- _Your goal_: Return the stretch from the line with "Where would you" through the line with "By executing the" in the data below, character for character, skipping all pictures.

# # # # # # #

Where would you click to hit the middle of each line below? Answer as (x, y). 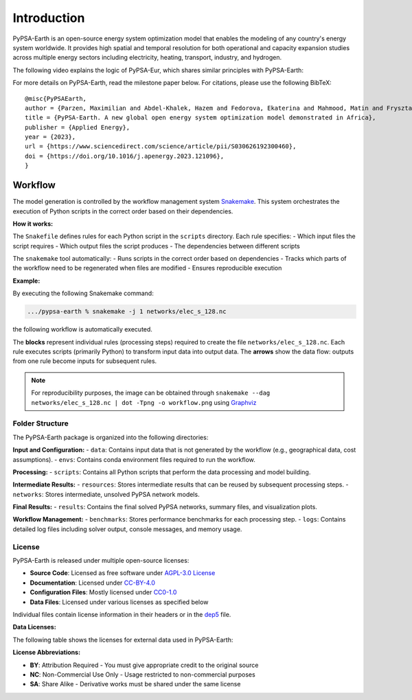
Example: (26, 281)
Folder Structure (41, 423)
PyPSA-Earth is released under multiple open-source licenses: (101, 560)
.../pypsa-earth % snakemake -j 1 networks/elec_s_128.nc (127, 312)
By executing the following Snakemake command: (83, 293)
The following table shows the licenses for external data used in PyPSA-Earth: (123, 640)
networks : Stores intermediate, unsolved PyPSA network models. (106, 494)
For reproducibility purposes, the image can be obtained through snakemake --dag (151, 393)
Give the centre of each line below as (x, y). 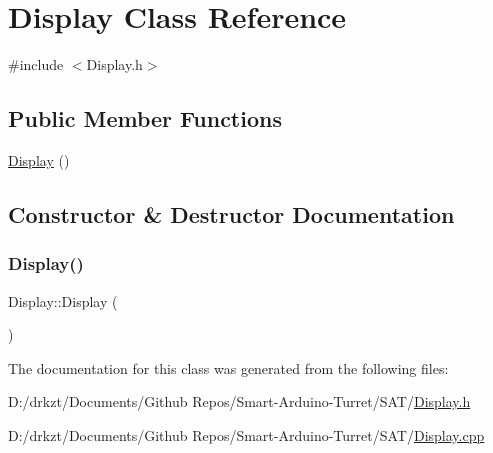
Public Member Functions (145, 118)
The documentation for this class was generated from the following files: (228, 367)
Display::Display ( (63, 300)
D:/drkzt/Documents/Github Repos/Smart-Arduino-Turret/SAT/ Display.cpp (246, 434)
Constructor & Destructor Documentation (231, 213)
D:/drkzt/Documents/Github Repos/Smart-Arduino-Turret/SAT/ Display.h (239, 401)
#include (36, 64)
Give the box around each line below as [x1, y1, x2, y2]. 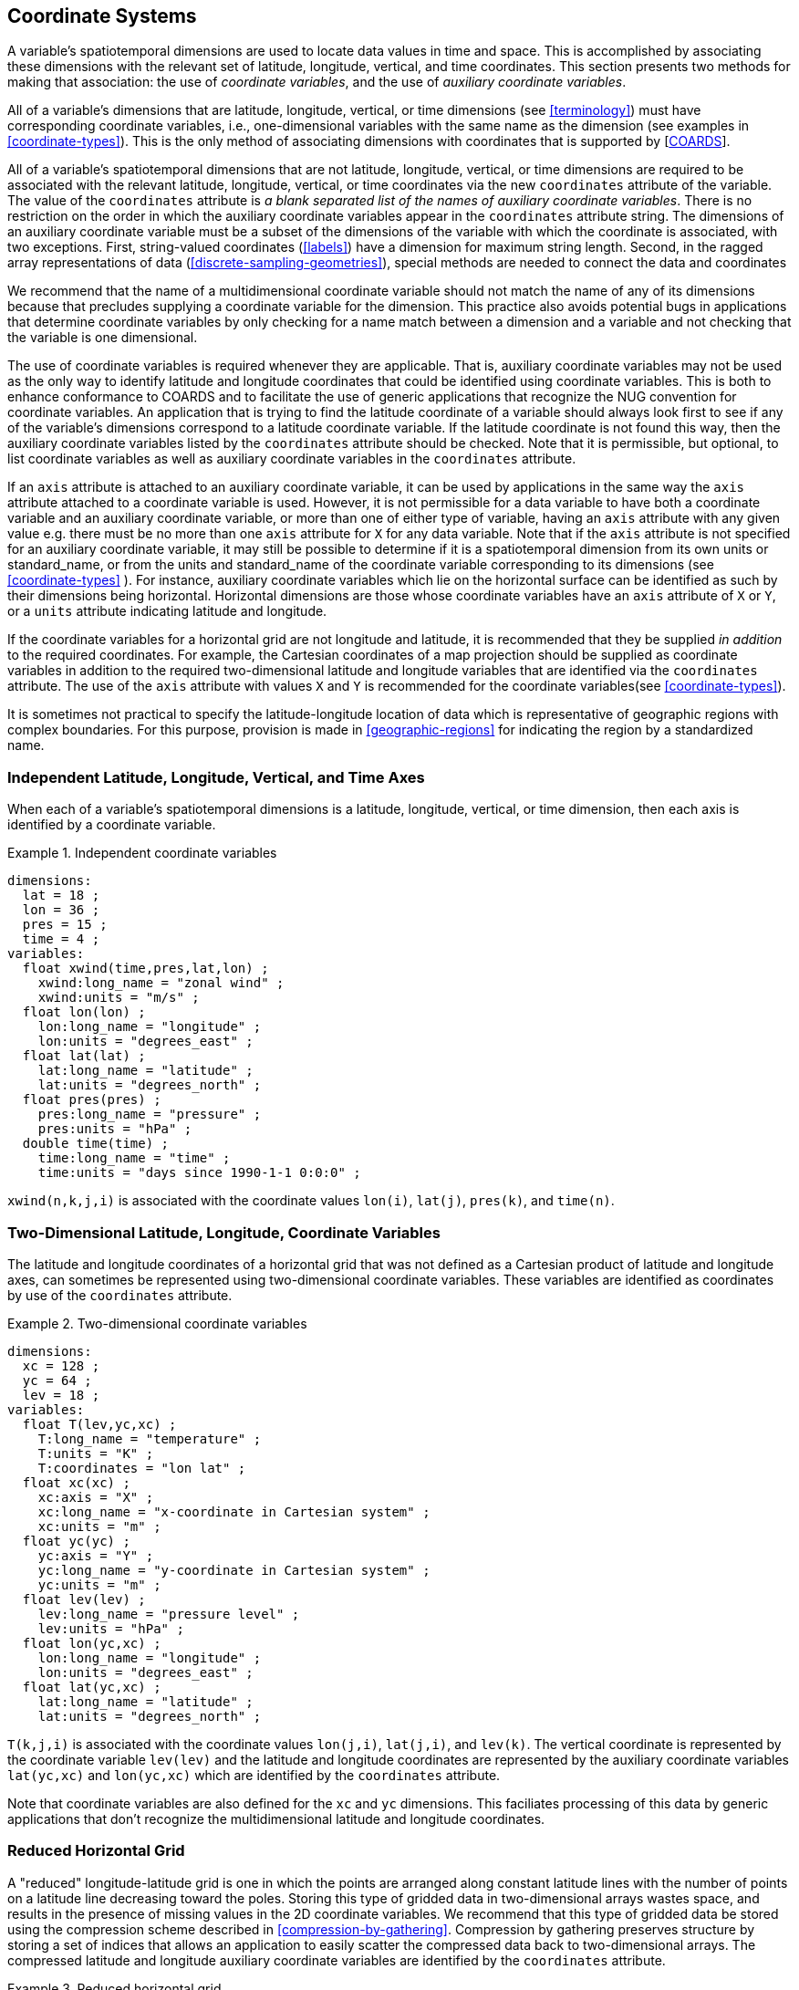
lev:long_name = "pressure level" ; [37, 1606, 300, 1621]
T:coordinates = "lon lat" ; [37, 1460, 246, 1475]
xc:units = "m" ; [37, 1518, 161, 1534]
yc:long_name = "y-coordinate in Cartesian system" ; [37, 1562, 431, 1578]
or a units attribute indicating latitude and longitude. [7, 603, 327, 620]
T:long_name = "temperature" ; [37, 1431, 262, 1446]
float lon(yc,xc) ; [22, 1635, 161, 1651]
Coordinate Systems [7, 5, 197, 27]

# # # # # # #

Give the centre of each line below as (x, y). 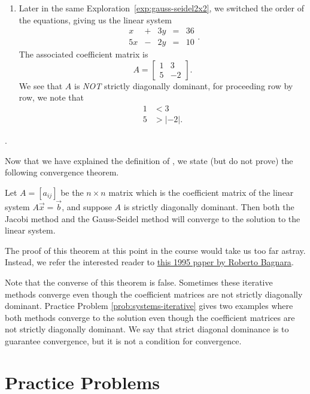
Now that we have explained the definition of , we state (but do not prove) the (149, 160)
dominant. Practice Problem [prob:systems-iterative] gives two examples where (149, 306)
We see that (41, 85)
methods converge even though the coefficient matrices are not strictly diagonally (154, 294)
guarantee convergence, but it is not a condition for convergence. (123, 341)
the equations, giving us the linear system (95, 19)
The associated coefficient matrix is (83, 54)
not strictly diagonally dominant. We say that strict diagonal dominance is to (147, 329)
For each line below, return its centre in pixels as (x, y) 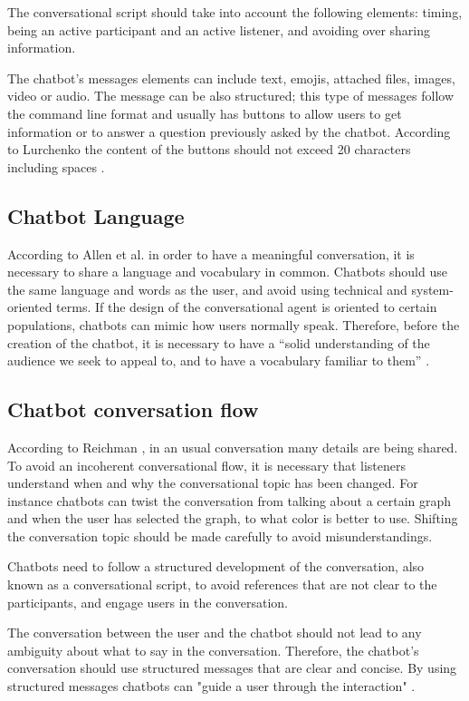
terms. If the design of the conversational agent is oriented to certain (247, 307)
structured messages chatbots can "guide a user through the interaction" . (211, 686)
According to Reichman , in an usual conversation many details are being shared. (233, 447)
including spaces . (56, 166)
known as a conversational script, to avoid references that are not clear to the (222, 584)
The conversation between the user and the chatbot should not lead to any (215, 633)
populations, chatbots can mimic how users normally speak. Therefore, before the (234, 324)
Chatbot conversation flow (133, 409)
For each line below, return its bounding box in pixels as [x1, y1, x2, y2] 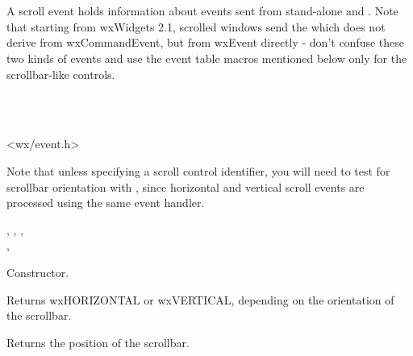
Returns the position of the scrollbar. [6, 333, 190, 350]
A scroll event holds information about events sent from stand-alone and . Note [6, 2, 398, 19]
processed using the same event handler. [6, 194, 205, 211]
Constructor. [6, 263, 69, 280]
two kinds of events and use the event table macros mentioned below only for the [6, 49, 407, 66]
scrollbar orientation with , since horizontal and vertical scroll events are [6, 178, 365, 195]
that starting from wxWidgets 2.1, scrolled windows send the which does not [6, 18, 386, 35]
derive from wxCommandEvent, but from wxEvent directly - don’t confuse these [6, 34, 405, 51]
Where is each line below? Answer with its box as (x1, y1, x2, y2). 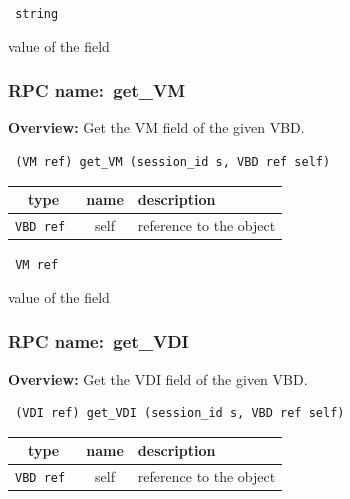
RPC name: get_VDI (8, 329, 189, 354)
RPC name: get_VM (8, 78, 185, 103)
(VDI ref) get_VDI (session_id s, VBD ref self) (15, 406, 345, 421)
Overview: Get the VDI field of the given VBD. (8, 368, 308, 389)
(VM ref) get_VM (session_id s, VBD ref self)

# # # # # # #

- _Solution to this problem_:
Where would you click to hit the middle of each line below? Answer as (x, y). 
Example: (26, 281)
Folder Structure (41, 423)
PyPSA-Earth is released under multiple open-source licenses: (101, 560)
.../pypsa-earth % snakemake -j 1 networks/elec_s_128.nc (127, 312)
By executing the following Snakemake command: (83, 293)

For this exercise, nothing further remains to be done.